Data for review below:

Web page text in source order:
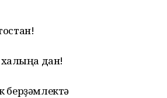
дан!
берҙәмлектә
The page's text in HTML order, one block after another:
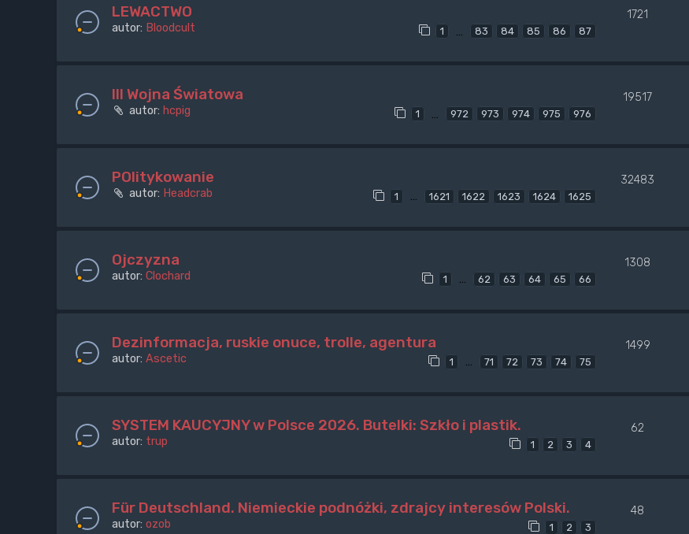
LEWACTWO
autor: Bloodcult 1 … 83 84 85 86 87
1721
III Wojna Światowa
autor: hcpig 1 972 973 974 975 976
19517
POlitykowanie
autor: Headcrab 1 … 1621 1622 1623 1624 1625
32483
Ojczyzna
autor: Clochard 1 … 62 63 64 65 66
1308
Dezinformacja, ruskie onuce, trolle, agentura
autor: Ascetic 1 … 71 72 73 74 75
1499
SYSTEM KAUCYJNY w Polsce 2026. Butelki: Szkło i plastik.
autor: trup 1 2 3 4
62
Für Deutschland. Niemieckie podnóżki, zdrajcy interesów Polski.
autor: ozob 1 2 3
48
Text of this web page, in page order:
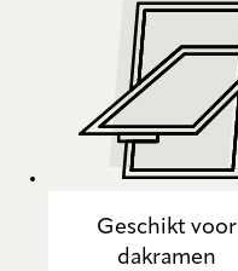
Geschikt voor
dakramen
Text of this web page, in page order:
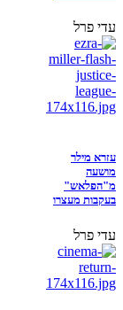
עדי פרל
עזרא מילר
מושעה
מ"הפלאש"
בעקבות מעצרו
עדי פרל
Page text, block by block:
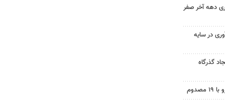
دهه آخر صفر
ارزآوری در سایه
گذرگاه
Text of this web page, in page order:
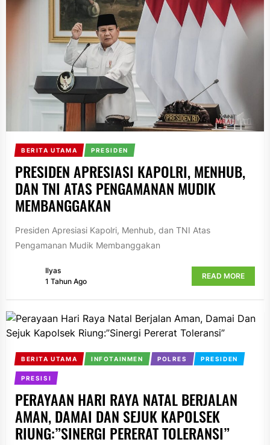
BERITA UTAMA PRESIDEN
PRESIDEN APRESIASI KAPOLRI, MENHUB,
DAN TNI ATAS PENGAMANAN MUDIK
MEMBANGGAKAN
Presiden Apresiasi Kapolri, Menhub, dan TNI Atas
Pengamanan Mudik Membanggakan
Ilyas
1 Tahun Ago
READ MORE
BERITA UTAMA INFOTAINMEN POLRES PRESIDEN
PRESISI
PERAYAAN HARI RAYA NATAL BERJALAN
AMAN, DAMAI DAN SEJUK KAPOLSEK
RIUNG:”SINERGI PERERAT TOLERANSI”
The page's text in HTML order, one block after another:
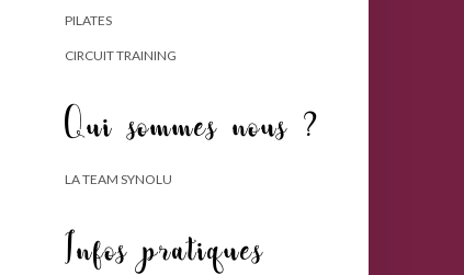
PILATES
CIRCUIT TRAINING
Qui sommes nous ?
LA TEAM SYNOLU
Infos pratiques
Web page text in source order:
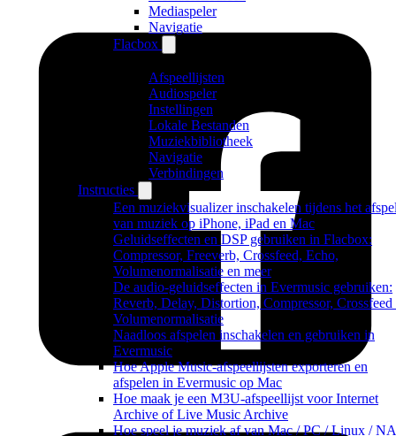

End of Data for review.

**Directions**
Return every line of the data above exactly, and omit all pictures.

**Answer to this exercise**
Web page text in source order:
дан!
берҙәмлектә
The page's text in HTML order, one block after another:
LEWACTWO
autor: Bloodcult 1 … 83 84 85 86 87
1721
III Wojna Światowa
autor: hcpig 1 972 973 974 975 976
19517
POlitykowanie
autor: Headcrab 1 … 1621 1622 1623 1624 1625
32483
Ojczyzna
autor: Clochard 1 … 62 63 64 65 66
1308
Dezinformacja, ruskie onuce, trolle, agentura
autor: Ascetic 1 … 71 72 73 74 75
1499
SYSTEM KAUCYJNY w Polsce 2026. Butelki: Szkło i plastik.
autor: trup 1 2 3 4
62
Für Deutschland. Niemieckie podnóżki, zdrajcy interesów Polski.
autor: ozob 1 2 3
48
Text of this web page, in page order:
Geschikt voor
dakramen
Text of this web page, in page order:
עדי פרל
עזרא מילר
מושעה
מ"הפלאש"
בעקבות מעצרו
עדי פרל
Page text, block by block:
دهه آخر صفر
ارزآوری در سایه
گذرگاه
Text of this web page, in page order:
BERITA UTAMA PRESIDEN
PRESIDEN APRESIASI KAPOLRI, MENHUB,
DAN TNI ATAS PENGAMANAN MUDIK
MEMBANGGAKAN
Presiden Apresiasi Kapolri, Menhub, dan TNI Atas
Pengamanan Mudik Membanggakan
Ilyas
1 Tahun Ago
READ MORE
BERITA UTAMA INFOTAINMEN POLRES PRESIDEN
PRESISI
PERAYAAN HARI RAYA NATAL BERJALAN
AMAN, DAMAI DAN SEJUK KAPOLSEK
RIUNG:”SINERGI PERERAT TOLERANSI”
The page's text in HTML order, one block after another:
PILATES
CIRCUIT TRAINING
Qui sommes nous ?
LA TEAM SYNOLU
Infos pratiques
Web page text in source order:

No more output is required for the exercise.